A less defensive and more constructive response by priming
researchers might therefore be: “Yes, the critics have a point. Our earlier
studies may have indeed overestimated the effect sizes. Nevertheless, the notion of social-behavioral priming is
theoretically plausible, so we need to develop better experiments, pre-register
our experiments, and perform cross-lab replications to convince ourselves and
our critics of the viability of social-behavioral priming as a theoretical
construct.“
In his description of Cargo
Cult Science, Richard Feynman stresses need for researchers to be
self-critical: We've learned from
experience that the truth will come out. Other experimenters will repeat your
experiment and find out whether you were wrong or right. Nature's phenomena
will agree or they'll disagree with your theory. And, although you may gain
some temporary fame and excitement, you will not gain a good reputation as a
scientist if you haven't tried to be very careful in this kind of work. And
it's this type of integrity, this kind of care not to fool yourself, that
is missing to a large extent in much of the research in Cargo Cult Science.

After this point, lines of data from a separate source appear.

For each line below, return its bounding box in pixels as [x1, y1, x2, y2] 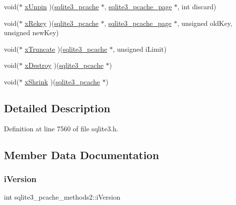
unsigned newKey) [4, 27, 59, 38]
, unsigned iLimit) [113, 43, 167, 54]
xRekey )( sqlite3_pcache [24, 18, 98, 28]
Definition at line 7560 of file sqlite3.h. [4, 123, 118, 133]
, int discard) [177, 1, 216, 11]
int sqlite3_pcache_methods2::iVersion [4, 192, 120, 202]
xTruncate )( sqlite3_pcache [24, 43, 107, 54]
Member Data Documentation [4, 147, 159, 162]
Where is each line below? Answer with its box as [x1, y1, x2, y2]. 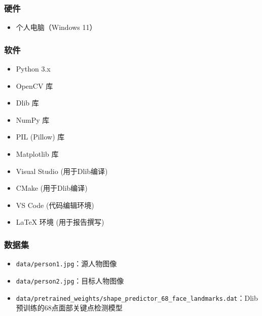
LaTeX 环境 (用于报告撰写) [16, 217, 104, 227]
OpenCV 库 [16, 80, 53, 91]
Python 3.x [16, 63, 51, 74]
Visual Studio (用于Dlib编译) [16, 165, 108, 176]
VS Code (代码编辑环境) [16, 199, 94, 210]
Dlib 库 [16, 97, 39, 108]
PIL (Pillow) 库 [16, 131, 65, 142]
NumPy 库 [16, 114, 50, 125]
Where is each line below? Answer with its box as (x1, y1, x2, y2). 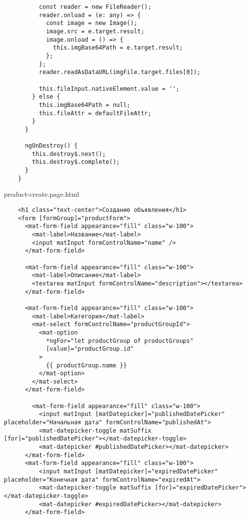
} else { (32, 93, 60, 101)
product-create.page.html (4, 189, 79, 199)
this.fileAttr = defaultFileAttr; (39, 109, 151, 117)
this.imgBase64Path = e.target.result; (53, 44, 183, 52)
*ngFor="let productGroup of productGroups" (46, 337, 194, 344)
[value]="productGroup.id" (46, 345, 134, 353)
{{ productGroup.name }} (46, 362, 127, 369)
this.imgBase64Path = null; (39, 101, 130, 108)
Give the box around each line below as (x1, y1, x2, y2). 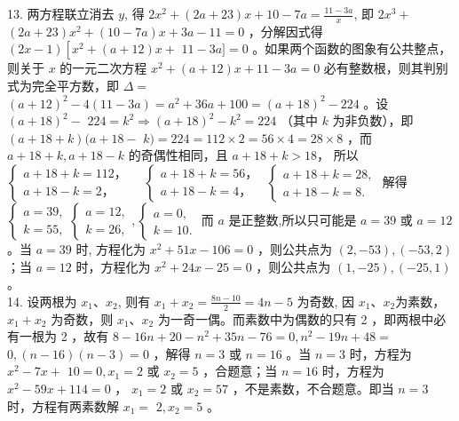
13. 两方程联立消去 (7, 4, 115, 22)
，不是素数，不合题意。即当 (232, 378, 394, 397)
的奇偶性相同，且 (128, 146, 228, 164)
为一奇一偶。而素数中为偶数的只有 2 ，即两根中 (157, 309, 434, 328)
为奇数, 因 (297, 291, 355, 310)
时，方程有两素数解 (7, 396, 119, 415)
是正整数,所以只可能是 (228, 210, 357, 228)
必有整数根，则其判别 (323, 59, 448, 77)
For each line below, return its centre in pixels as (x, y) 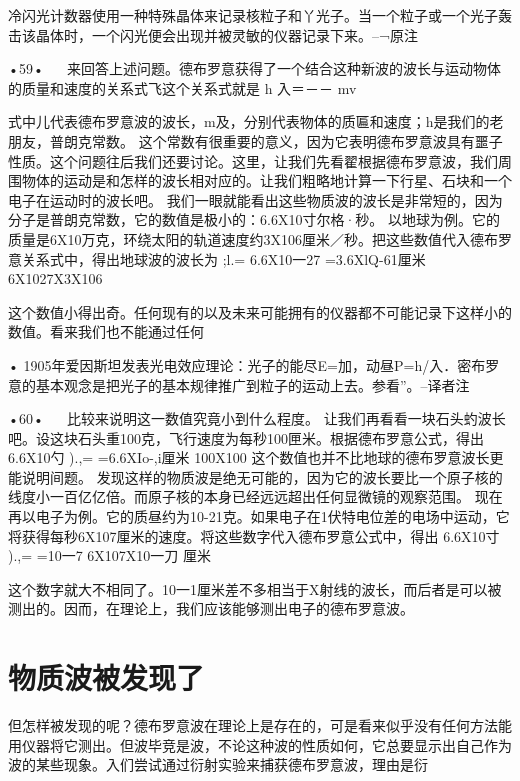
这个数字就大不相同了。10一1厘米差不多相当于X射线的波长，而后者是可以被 (255, 588)
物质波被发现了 (106, 677)
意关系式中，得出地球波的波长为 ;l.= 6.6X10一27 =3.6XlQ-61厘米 (217, 258)
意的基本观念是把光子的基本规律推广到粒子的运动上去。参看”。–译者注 (239, 384)
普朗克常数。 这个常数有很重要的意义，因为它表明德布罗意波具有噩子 (276, 140)
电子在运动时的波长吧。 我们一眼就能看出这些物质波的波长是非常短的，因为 (255, 199)
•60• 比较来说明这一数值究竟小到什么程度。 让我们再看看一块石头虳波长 (257, 418)
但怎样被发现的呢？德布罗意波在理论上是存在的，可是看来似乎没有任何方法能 (260, 725)
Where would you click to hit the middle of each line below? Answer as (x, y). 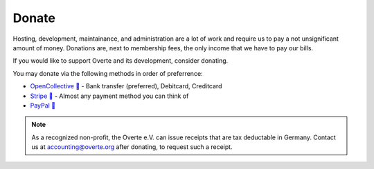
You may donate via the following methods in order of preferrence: (108, 73)
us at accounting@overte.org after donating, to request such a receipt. (132, 147)
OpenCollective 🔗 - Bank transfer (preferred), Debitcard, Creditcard (126, 86)
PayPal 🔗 (43, 105)
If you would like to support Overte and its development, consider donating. (121, 61)
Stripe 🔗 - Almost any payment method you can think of (109, 96)

It is in the interest of the next generation of priming researchers
(just to mention one important group) to be concerned about the many
nonreplications (coupled with the large effect sizes and small samples that are
characteristic of social-behavioral priming experiments). The lesson is that
the existing paradigms are not going to yield further insight and ought to be
abandoned. After all, they may have led to overestimated priming effects.
I’m reminded of the Smeesters case again. Smeesters had
published a paper in which he had performed variations on the professor-prime
effect, reporting large effects (the effects that prompted my incredulity).

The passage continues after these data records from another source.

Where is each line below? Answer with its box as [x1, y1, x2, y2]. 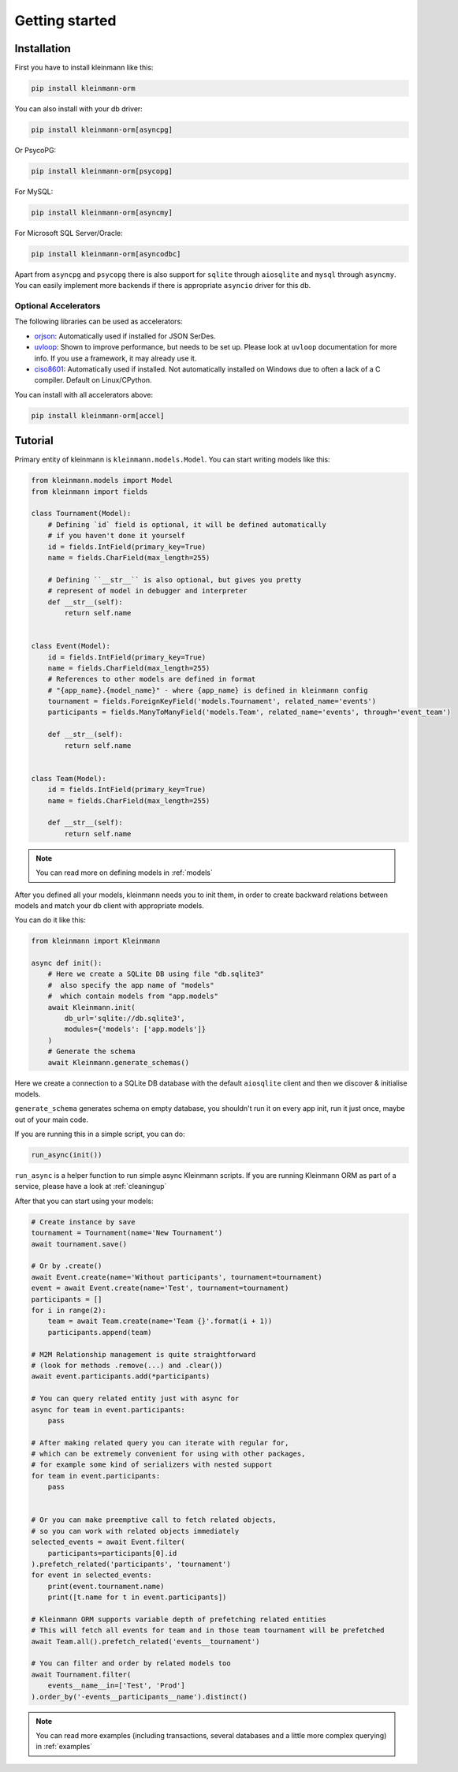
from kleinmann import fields [31, 487, 148, 496]
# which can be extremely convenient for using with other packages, [31, 1449, 306, 1459]
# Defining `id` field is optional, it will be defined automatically [47, 520, 327, 529]
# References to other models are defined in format [47, 675, 256, 684]
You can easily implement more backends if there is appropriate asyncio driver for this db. [14, 281, 311, 290]
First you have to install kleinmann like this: [14, 63, 154, 73]
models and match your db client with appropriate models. [14, 900, 204, 910]
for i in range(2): [31, 1306, 106, 1314]
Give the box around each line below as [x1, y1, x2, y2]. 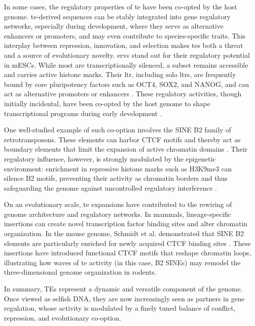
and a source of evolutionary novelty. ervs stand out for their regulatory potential [4, 49, 250, 60]
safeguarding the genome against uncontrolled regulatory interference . [4, 182, 217, 193]
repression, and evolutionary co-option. [4, 312, 121, 323]
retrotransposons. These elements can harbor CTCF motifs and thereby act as [4, 134, 241, 144]
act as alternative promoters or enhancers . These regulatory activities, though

This paper has now been retracted. One of his graduate students had performed
yet another variation on the professor-prime experiment; she found complete
noise. When we examined her raw data, the pattern was nothing like the pattern Uri
Simonsohn had uncovered
in Smeesters’ own data. When confronted with the discrepancy between the two
data sets, Smeesters gave the defense we see echoed in the social-behavioral
priming defense discussed here: that experiment was completely different from
my experiments (he did not specify how), so of course no effect was found.
There is reason to worry that defensive responses about
replication failures will harm the next generation of social-behavioral priming
researchers because these young researchers will be misled into placing much
more confidence in a research paradigm than is warranted. Along the way they will probably
waste a lot of valuable time, face lots of disappointments, and might even face
the temptation of questionable research practices. They deserve better.